WHAT YOU HAVE TO DO:
Your answer should be the line that contains "More in Health" and each line after it, restated word for word through the final line of the entries.

(Stored entries)
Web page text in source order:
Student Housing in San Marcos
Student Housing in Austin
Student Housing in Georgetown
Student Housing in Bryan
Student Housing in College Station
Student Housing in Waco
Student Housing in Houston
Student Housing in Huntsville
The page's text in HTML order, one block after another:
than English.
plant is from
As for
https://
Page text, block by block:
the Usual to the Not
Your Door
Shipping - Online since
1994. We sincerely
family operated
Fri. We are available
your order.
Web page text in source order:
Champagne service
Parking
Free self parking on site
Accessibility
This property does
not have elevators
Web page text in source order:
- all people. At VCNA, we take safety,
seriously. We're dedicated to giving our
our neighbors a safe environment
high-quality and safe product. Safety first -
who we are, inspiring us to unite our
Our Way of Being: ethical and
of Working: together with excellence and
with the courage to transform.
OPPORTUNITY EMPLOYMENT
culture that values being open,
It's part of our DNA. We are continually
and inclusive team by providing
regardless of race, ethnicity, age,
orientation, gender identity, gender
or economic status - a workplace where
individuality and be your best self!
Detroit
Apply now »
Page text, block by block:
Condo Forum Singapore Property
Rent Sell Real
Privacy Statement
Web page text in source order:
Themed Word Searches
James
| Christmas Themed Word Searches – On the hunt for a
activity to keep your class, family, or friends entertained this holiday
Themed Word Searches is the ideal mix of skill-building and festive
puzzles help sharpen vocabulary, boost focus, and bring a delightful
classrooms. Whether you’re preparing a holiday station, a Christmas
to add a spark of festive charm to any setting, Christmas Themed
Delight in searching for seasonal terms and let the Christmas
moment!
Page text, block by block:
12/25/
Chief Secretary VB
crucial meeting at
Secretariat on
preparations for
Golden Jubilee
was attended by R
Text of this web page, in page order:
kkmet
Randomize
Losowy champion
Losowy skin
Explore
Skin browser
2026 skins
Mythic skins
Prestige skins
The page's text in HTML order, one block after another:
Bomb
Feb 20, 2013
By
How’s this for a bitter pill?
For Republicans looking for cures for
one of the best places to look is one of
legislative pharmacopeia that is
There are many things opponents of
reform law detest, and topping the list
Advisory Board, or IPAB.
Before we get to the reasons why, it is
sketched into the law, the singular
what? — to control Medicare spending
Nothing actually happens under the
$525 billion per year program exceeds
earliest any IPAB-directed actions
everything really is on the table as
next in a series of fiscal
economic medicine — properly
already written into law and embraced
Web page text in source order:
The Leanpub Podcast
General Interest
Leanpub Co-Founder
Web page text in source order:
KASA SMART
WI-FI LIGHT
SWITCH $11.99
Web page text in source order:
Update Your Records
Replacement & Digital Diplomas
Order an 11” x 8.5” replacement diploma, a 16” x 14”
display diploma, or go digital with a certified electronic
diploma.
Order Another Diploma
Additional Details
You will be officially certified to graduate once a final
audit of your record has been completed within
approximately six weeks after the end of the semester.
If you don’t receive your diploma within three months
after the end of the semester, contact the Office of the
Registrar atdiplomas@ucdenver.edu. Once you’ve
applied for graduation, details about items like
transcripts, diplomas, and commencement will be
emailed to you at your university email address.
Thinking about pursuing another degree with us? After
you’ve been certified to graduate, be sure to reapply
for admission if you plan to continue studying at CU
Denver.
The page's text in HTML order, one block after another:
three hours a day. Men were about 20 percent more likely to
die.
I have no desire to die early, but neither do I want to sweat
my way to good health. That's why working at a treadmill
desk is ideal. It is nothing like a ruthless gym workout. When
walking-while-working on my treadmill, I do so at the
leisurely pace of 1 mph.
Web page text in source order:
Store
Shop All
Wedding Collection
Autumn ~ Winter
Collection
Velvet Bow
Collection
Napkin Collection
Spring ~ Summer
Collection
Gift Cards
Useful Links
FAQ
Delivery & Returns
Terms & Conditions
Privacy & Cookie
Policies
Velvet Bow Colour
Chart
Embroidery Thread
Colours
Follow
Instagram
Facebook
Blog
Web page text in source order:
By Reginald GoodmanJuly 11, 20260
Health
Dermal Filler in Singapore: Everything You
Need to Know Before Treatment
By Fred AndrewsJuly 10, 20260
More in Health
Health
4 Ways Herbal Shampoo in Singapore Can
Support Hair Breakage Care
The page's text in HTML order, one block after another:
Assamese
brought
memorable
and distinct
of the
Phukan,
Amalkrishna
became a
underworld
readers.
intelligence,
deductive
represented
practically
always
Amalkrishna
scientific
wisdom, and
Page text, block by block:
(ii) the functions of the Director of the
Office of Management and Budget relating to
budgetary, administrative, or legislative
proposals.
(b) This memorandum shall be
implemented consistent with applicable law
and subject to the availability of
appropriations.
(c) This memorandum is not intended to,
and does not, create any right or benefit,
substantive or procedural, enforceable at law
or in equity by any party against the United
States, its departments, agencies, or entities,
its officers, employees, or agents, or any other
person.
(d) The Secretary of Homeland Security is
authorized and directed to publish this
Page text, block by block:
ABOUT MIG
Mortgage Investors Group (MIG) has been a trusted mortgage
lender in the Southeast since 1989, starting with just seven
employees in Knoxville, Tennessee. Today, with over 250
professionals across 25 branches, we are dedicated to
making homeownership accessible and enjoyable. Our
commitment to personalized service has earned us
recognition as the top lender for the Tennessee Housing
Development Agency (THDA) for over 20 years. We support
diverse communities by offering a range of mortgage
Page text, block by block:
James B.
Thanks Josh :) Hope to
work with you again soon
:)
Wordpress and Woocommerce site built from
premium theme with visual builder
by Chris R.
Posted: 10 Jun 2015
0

WRITTEN SOLUTION:
More in Health
Health
4 Ways Herbal Shampoo in Singapore Can
Support Hair Breakage Care
The page's text in HTML order, one block after another:
Assamese
brought
memorable
and distinct
of the
Phukan,
Amalkrishna
became a
underworld
readers.
intelligence,
deductive
represented
practically
always
Amalkrishna
scientific
wisdom, and
Page text, block by block:
(ii) the functions of the Director of the
Office of Management and Budget relating to
budgetary, administrative, or legislative
proposals.
(b) This memorandum shall be
implemented consistent with applicable law
and subject to the availability of
appropriations.
(c) This memorandum is not intended to,
and does not, create any right or benefit,
substantive or procedural, enforceable at law
or in equity by any party against the United
States, its departments, agencies, or entities,
its officers, employees, or agents, or any other
person.
(d) The Secretary of Homeland Security is
authorized and directed to publish this
Page text, block by block:
ABOUT MIG
Mortgage Investors Group (MIG) has been a trusted mortgage
lender in the Southeast since 1989, starting with just seven
employees in Knoxville, Tennessee. Today, with over 250
professionals across 25 branches, we are dedicated to
making homeownership accessible and enjoyable. Our
commitment to personalized service has earned us
recognition as the top lender for the Tennessee Housing
Development Agency (THDA) for over 20 years. We support
diverse communities by offering a range of mortgage
Page text, block by block:
James B.
Thanks Josh :) Hope to
work with you again soon
:)
Wordpress and Woocommerce site built from
premium theme with visual builder
by Chris R.
Posted: 10 Jun 2015
0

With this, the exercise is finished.